Wednesday, August 18, 2010

Get rid of HDR?


Field, originally uploaded by jiihaa.

Forest, originally uploaded by jiihaa.

Mark Hobson posted an excellent HDR photograph of which it is hard to see it is HDR. What a great thing! In contrast to the usual use of HDR, this is genius. (HERE is the photograph. Sorry for forgetting the link!)

One often sees HDR images which are unbelievably unnatural. And one thing that often is missing from HDR photographs is real honest deep black - it provides the ground for the colors.

I wonder will we get a new source of photograph "badness" when automatic HDR functionality starts to commonly appear in cameras. I shudder when thinking about this.

Of course, we, probably will get used to such gimmicks, similar to auto exposure, autofocus, zoom lenses, selectable ISO, etc. etc.

And this leads me to a suggestion to the camera manufacturers: might we have cameras which have less dynamical range than we currently do, and might this be a good thing for photographers?

Nowadays, I try to get some black in my photographs, because I feel that it makes the photographs more realistic, more actual and immediate. Sometimes this requires underexposure by two stops or even more.
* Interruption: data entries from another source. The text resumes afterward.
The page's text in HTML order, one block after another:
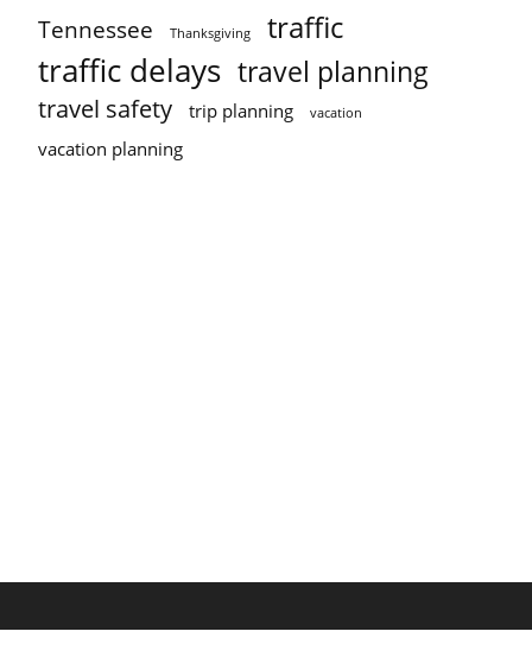
Tennessee Thanksgiving traffic
traffic delays travel planning
travel safety trip planning vacation
vacation planning
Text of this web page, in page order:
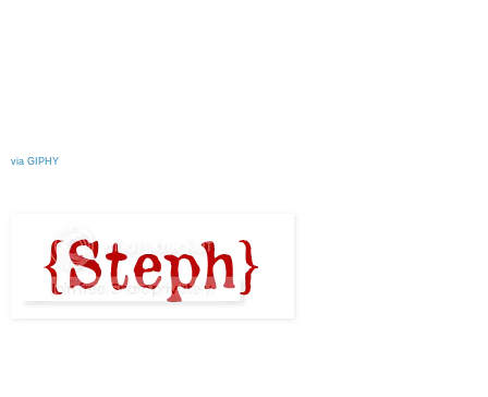
via GIPHY
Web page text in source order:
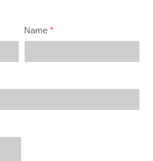
Name*
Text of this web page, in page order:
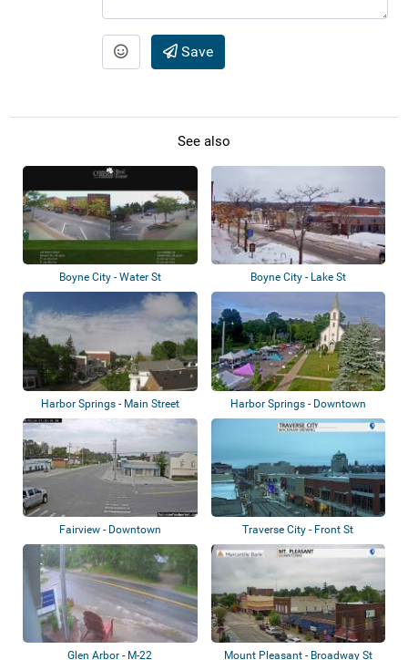
Save
See also
Boyne City - Water St Boyne City - Lake St
Harbor Springs - Main Street Harbor Springs - Downtown
Fairview - Downtown Traverse City - Front St
Glen Arbor - M-22 Mount Pleasant - Broadway St
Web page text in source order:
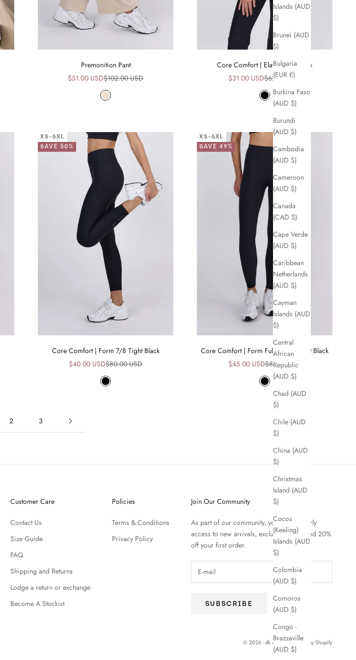
Islands (AUD
$)
Brunei (AUD
$)
Bulgaria
(EUR €)
Burkina Faso
(AUD $)
Burundi
(AUD $)
Cambodia
(AUD $)
Cameroon
(AUD $)
Canada
(CAD $)
Cape Verde
(AUD $)
Caribbean
Netherlands
(AUD $)
Cayman
Islands (AUD
$)
Central
African
Republic
(AUD $)
Chad (AUD
$)
Chile (AUD
$)
China (AUD
$)
Christmas
Island (AUD
$)
Cocos
(Keeling)
Islands (AUD
$)
Colombia
(AUD $)
Comoros
(AUD $)
Congo -
Brazzaville
(AUD $)
Premonition Pant
Sale price
$51.00 USDRegular price
$102.00 USD
Beige
Core Comfort | Elation Bra Black
Sale price
$31.00 USDRegular price
$62.00 USD
Black
XS-6XL
SAVE 50%
Core Comfort | Form 7/8 Tight Black
Sale price
$40.00 USDRegular price
$80.00 USD
Black
XS-6XL
SAVE 49%
Core Comfort | Form Full Length Tight Black
Sale price
$45.00 USDRegular price
$89.00 USD
Black
2 3
Customer Care
Contact Us
Size Guide
FAQ
Shipping and Returns
Lodge a return or exchange
Become A Stockist
Policies
Terms & Conditions
Privacy Policy
Join Our Community
As part of our community, you'll enjoy early
access to new arrivals, exclusive offers and 20%
off your first order.
SUBSCRIBE
© 2026 - dk activePowered by Shopify

Here are two examples. The first is of course one where one doesn't need HDR in any case. And one can think of trying to make an HDR photograph of the scene the second photograph - but would it be any good?

2 comments:

Rich Gift Of Lins said...

You are so right. I remember when digital post processing first became available for the masses a number of years ago. The equivalent of HDR then was making unnatural and surreal images by cutting, pasting and goodness knows what else. Don't worry, they'll all get over the fad and in the meantime you just keep exploring what you do so very well. I've been blending exposures for a long time now, it's great as I no longer need to carry a whole host of cumbersome graduated filter kit around and creatively it is far more flexible.

Juha Haataja said...

Indeed, when using with care, HDR and blending exposures can be good - but then there is the fad, as is with (over)sharpening and (over)saturation and (over)bokeh and almost everything.